Preheat oven to 375°F. Line a baking sheet with parchment paper.
In a large bowl, combine the butter and sugar and beat on medium speed using a stand or hand mixer until light and fluffy, about 3-4 minutes. Add the egg, 1 tablespoon of lemon zest, 1 teaspoon of lemon juice and the vanilla, and beat until creamy, another minute or two.
1 cup salted butter, 3/4 cup granulated sugar, 1 large egg, 1 teaspoon fresh lemon juice, 1 Tablespoon lemon zest, 1 teaspoon pure vanilla extract
Add the flour, baking powder and salt to the creamed mixture and mix on low speed until completely combined.

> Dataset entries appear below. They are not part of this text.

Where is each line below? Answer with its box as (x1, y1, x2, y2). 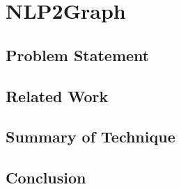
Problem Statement (6, 44, 150, 65)
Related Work (6, 85, 109, 106)
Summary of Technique (6, 126, 175, 147)
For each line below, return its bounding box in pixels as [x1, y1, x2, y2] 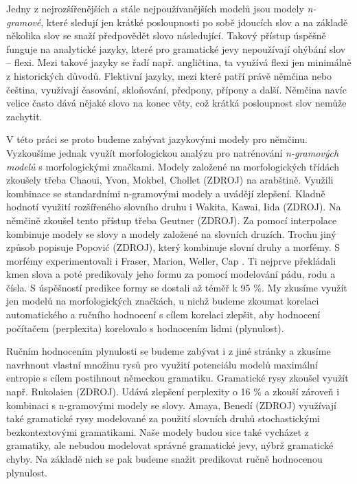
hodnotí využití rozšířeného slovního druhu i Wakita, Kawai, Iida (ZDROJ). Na [6, 199, 341, 214]
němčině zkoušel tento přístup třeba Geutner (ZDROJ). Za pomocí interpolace [6, 212, 337, 227]
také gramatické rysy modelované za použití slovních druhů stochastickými [6, 411, 320, 426]
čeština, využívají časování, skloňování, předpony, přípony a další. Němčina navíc [6, 82, 347, 96]
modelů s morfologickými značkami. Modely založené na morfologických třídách [6, 159, 339, 173]
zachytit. [6, 109, 43, 123]
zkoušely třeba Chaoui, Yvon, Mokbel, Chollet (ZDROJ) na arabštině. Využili [6, 173, 334, 187]
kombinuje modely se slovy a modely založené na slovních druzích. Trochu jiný [6, 226, 336, 241]
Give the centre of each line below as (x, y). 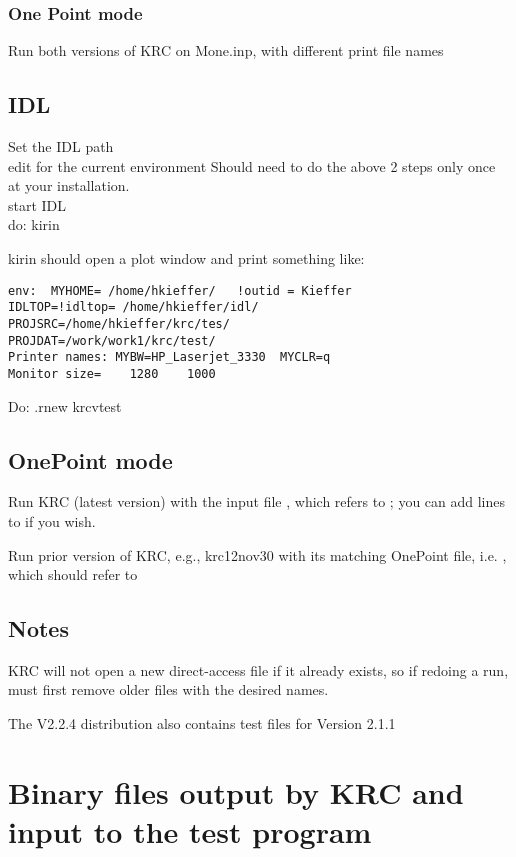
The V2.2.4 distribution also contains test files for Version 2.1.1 (202, 723)
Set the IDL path (61, 146)
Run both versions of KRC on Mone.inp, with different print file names (226, 50)
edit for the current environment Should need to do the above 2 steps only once (252, 165)
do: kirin (34, 224)
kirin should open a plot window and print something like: (186, 257)
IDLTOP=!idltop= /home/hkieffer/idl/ (133, 307)
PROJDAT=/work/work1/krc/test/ (112, 340)
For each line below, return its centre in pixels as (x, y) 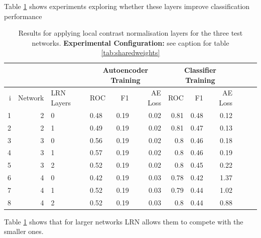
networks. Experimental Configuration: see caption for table (130, 42)
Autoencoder (125, 70)
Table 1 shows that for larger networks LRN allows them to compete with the (124, 221)
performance (23, 16)
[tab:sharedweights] (130, 52)
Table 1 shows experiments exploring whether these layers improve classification (127, 6)
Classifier (200, 70)
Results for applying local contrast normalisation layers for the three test (130, 33)
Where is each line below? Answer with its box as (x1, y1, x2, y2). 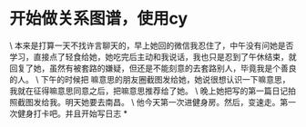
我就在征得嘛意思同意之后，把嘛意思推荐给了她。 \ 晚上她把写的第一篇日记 (9, 85, 289, 96)
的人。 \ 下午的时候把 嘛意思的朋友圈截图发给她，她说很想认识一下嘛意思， (9, 73, 291, 84)
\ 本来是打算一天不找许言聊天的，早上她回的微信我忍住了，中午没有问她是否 (9, 40, 294, 51)
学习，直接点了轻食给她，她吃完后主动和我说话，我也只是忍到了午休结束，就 (9, 51, 297, 62)
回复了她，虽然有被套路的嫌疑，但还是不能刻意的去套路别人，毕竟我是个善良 (9, 63, 297, 73)
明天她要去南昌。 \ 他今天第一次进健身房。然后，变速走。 (65, 96, 280, 107)
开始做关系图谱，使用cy (9, 8, 189, 29)
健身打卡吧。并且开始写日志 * (16, 108, 127, 119)
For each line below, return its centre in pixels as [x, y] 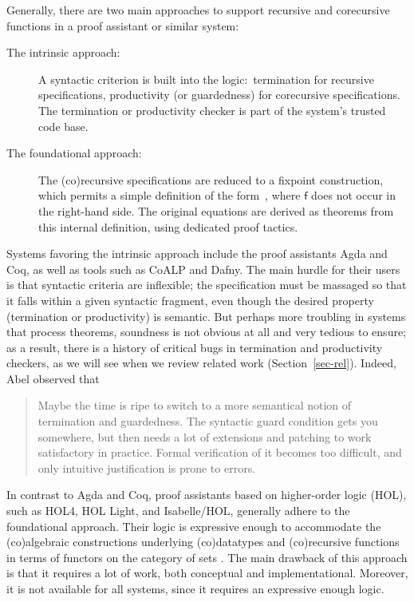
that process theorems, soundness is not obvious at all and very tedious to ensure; [207, 332]
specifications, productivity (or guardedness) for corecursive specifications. [219, 95]
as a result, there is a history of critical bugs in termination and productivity [195, 347]
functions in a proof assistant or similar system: [123, 25]
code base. [63, 126]
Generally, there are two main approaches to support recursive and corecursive [198, 10]
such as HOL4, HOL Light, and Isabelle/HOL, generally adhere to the [178, 511]
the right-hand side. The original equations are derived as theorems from [216, 210]
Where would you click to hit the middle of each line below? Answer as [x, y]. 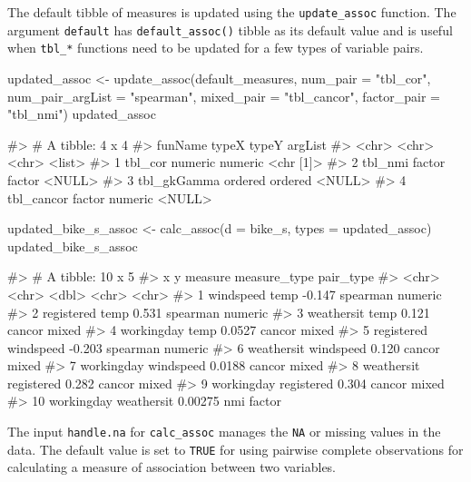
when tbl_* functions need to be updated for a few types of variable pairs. [216, 48]
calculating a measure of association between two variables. [172, 467]
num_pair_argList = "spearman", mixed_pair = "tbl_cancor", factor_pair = [224, 96]
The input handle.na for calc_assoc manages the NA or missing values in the [224, 432]
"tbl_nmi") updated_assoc [82, 114]
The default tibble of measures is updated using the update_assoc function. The [232, 12]
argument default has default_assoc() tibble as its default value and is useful [230, 30]
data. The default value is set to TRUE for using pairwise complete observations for [235, 449]
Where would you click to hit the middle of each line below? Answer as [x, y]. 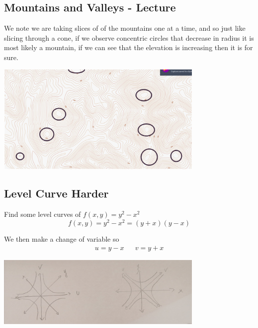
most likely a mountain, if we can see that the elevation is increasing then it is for [129, 47]
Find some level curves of [43, 214]
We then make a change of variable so [62, 238]
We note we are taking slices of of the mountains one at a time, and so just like [125, 28]
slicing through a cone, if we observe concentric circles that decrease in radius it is [129, 37]
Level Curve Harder [56, 193]
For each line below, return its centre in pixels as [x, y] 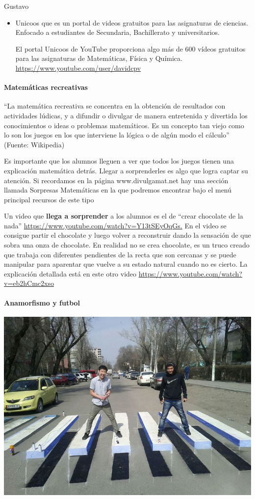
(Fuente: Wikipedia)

2 1/4 cups all-purpose flour, 1/2 teaspoon baking powder, 1/2 teaspoon salt
Divide the dough into 12 even-sized portions. I just use a spoon to roughly divide the dough into 4 sections in the bowl, then try to scoop three equal-sized scoops from each section so that I end up with 12 cookies that are the same size. Roll each section of dough into a ball and set on the parchment-lined cookie sheet, spaced evenly apart.
Using the bottom of a glass cup, first get it a little wet by running it under water, and then dip it in granulated sugar. Use the sugar-coated bottom of the glass to press down gently on each ball of dough, flattening it slightly until they are about 3 inches in diameter. You don't want the cookies super thin but they don't spread much when baking so pressing them down helps them bake evenly.
Bake for 12-14 minutes or just until the cookies look set, then remove from the oven and cool on the cookie sheet for 2 minutes before transferring them to a wire rack to cool completely.
While the cookies are cooling, prepare the lemon glaze by combining the powdered sugar, lemon zest, and enough lemon juice to get a barely runny consistency. You don't want it too runny or you will just have a super thin layer of glaze on top of the cookies, but you want it a little more runny than a frosting that you would spread. I add lemon juice just until the glaze starts to just barely drizzle off my mixing spoon when I hold it up over the bowl.
1 1/2 cups powdered sugar, 1 Tablespoon lemon zest, 2-3 Tablespoons fresh lemon juice
Transfer the glaze to a Ziploc bag (I find that the freezer ones work better for this than the thin, sandwich variety), seal the bag, and snip off a small corner to create a piping bag. Pipe or drizzle the glaze over the cooled cookies on the wire rack in a zigzag motion, allowing some of the glaze to drip over the edges. Let the cookies stand just until the glaze is set before serving.